Sure! Here’s a joke for you:

Why don't scientists trust atoms?

Because they make up everything!


### 2.2 Manual Exponential Backoff
Implement your own retry decorator.

In [32]:
import random
import time
import openai

def retry_with_backoff(
    func,
    initial_delay=1,
    factor=2,
    jitter=True,
    max_retries=5
):
    def wrapper(*args, **kwargs):
        delay = initial_delay
        for i in range(max_retries):
            try:
                return func(*args, **kwargs)
            except openai.RateLimitError as e:
                sleep = delay * (1 + (random.random() if jitter else 0))
                print(f"Rate limited, retrying in {sleep:.1f}s...")
                time.sleep(sleep)
                delay *= factor
        raise Exception("Max retries exceeded.")
    return wrapper

@retry_with_backoff
def create_manual(**kwargs):
    return client.responses.create(**kwargs)

# Call with manual backoff
resp3 = create_manual(
    model=MODEL,
    input=[{"role":"user","content":"Explain Kubernetes."}]
)
print(resp3.output_text)

Kubernetes, often abbreviated as **K8s**, is an open-source platform designed for automating the deployment, scaling, and management of containerized applications. Originally developed by Google, it is now maintained by the Cloud Native Computing Foundation (CNCF).

### Key Concepts of Kubernetes

1. **Containers**: Containers package an application and its dependencies into a single unit that can run reliably on any computing environment. Kubernetes is built specifically to orchestrate containers, often using Docker or other container runtimes.

2. **Cluster**: A Kubernetes cluster consists of a set of worker machines, called **nodes**, that run containerized applications. One or more master nodes manage the cluster.

3. **Pods**: The smallest deployable units in Kubernetes. A pod can contain one or more tightly coupled containers that share storage/network and a specification for how to run them.
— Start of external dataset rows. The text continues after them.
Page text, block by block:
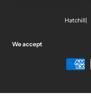
Hatchill
We accept
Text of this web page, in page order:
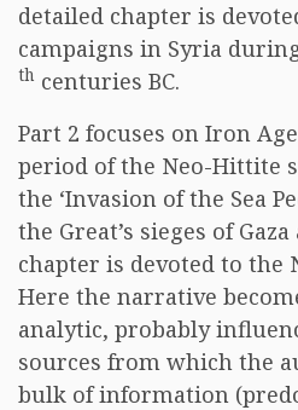
detailed chapter is
campaigns in Syria
th centuries BC.
Part 2 focuses on Iron
period of the Neo-Hittite
the ‘Invasion of the Sea
the Great’s sieges of
chapter is devoted to the
Here the narrative
analytic, probably
sources from which the
bulk of information
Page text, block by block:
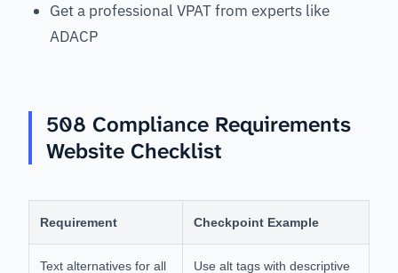
Get a professional VPAT from experts like
ADACP
508 Compliance Requirements
Website Checklist
Requirement Checkpoint Example
Text alternatives for all
Use alt tags with descriptive
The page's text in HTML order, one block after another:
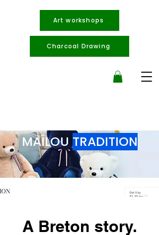
Art workshops
Charcoal Drawing
MAÏLOUTRADITION
A Breton story.
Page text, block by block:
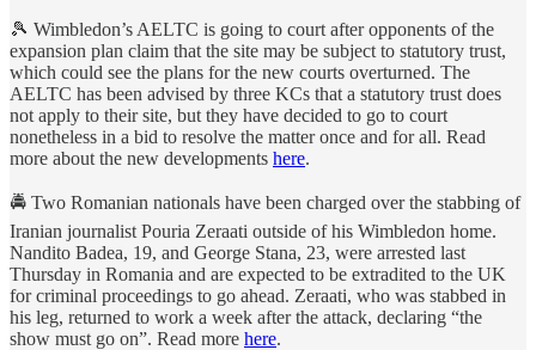
🎾 Wimbledon’s AELTC is going to court after opponents of the
expansion plan claim that the site may be subject to statutory trust,
which could see the plans for the new courts overturned. The
AELTC has been advised by three KCs that a statutory trust does
not apply to their site, but they have decided to go to court
nonetheless in a bid to resolve the matter once and for all. Read
more about the new developments here.
🚔 Two Romanian nationals have been charged over the stabbing of
Iranian journalist Pouria Zeraati outside of his Wimbledon home.
Nandito Badea, 19, and George Stana, 23, were arrested last
Thursday in Romania and are expected to be extradited to the UK
for criminal proceedings to go ahead. Zeraati, who was stabbed in
his leg, returned to work a week after the attack, declaring “the
show must go on”. Read more here.
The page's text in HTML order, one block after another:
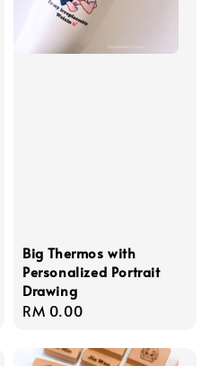
Big Thermos with
Personalized Portrait
Drawing
Regular
RM 0.00
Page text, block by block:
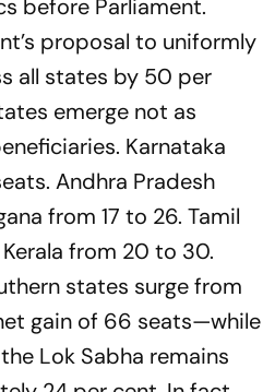
before Parliament.
proposal to uniformly
all states by 50 per
emerge not as
Karnataka
Andhra Pradesh
from 17 to 26. Tamil
from 20 to 30.
states surge from
gain of 66 seats—while
Lok Sabha remains

4. **Nodes**: Machines that run your containers. Each node runs a container runtime and

### Next Steps & Best Practices
- Monitor your usage dashboard regularly.
- Surface rate‑limit headers in your UI/logs.
- Tune your backoff parameters for your workload.
- Consider model fallback if certain models hit limits.

> **Pro Tip:** Jitter + exponential backoff avoids thundering‑herd issues.